**Problem to work on:**
All that is needed is each line of the entries holding the word "queue", copied as it stands.
(Records for this task Opens)
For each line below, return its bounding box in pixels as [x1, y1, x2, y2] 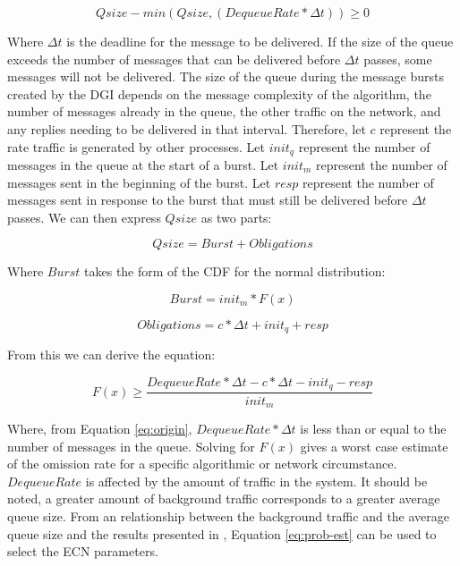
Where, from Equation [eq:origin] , [7, 418, 192, 437]
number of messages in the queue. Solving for [7, 436, 255, 455]
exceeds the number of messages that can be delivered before [7, 49, 341, 68]
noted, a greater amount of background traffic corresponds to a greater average [7, 489, 440, 508]
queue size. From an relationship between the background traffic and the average [7, 506, 450, 525]
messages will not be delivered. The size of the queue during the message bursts [7, 67, 444, 86]
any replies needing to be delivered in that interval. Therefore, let [7, 119, 366, 138]
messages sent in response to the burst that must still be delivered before [7, 190, 408, 209]
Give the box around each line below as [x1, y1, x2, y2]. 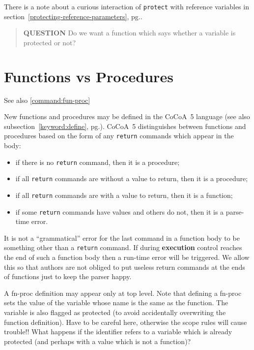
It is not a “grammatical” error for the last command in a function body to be [4, 232, 240, 243]
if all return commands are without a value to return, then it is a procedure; [15, 173, 248, 184]
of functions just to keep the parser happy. [4, 271, 132, 282]
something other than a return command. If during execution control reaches [4, 242, 242, 253]
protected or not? [23, 37, 76, 47]
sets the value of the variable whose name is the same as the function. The [4, 297, 228, 308]
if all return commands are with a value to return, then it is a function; [15, 190, 233, 200]
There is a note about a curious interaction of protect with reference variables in [4, 1, 249, 11]
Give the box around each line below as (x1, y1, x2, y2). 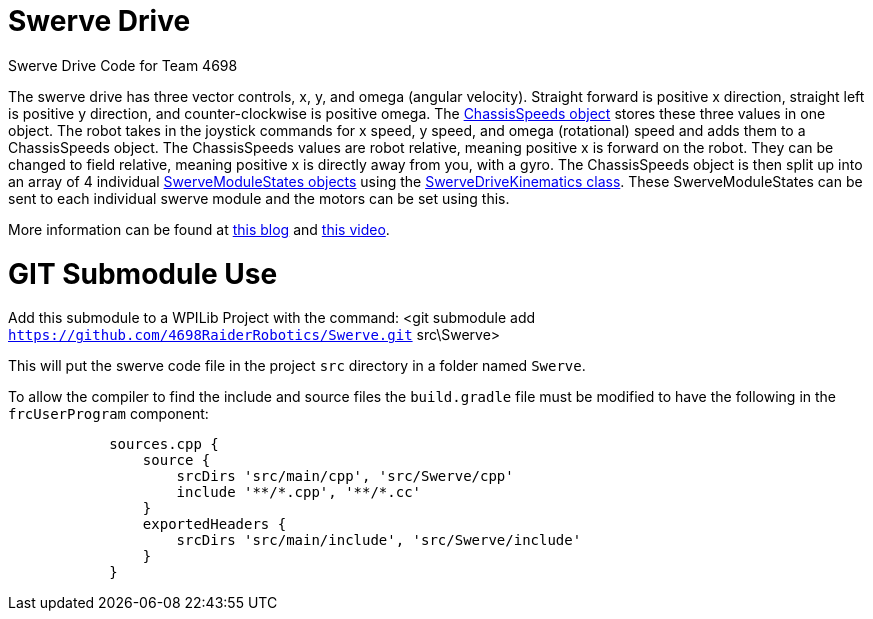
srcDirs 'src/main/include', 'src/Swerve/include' (176, 532, 582, 549)
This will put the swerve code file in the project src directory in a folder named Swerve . (8, 357, 586, 375)
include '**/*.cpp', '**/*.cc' (176, 484, 422, 501)
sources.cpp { (109, 436, 219, 453)
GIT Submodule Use (8, 256, 278, 291)
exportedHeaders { (142, 516, 287, 533)
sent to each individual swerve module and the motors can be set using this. (8, 189, 510, 207)
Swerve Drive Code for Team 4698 (8, 56, 238, 74)
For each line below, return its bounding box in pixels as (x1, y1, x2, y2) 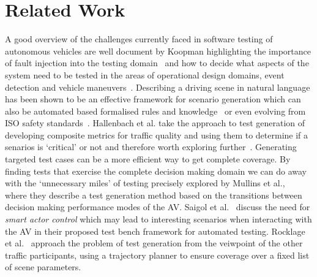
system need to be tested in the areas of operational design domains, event (5, 68, 285, 81)
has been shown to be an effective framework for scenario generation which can (5, 93, 301, 105)
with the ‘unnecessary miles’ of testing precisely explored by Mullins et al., (5, 176, 285, 189)
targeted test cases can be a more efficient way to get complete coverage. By (5, 153, 291, 165)
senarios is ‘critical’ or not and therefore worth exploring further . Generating (5, 140, 297, 153)
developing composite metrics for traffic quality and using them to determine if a (5, 128, 308, 141)
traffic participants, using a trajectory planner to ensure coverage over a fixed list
(Records for this task Closes)
**Answer below:**
number of messages in the queue. Solving for [7, 436, 255, 455]
queue size. From an relationship between the background traffic and the average [7, 506, 450, 525]
messages will not be delivered. The size of the queue during the message bursts [7, 67, 444, 86]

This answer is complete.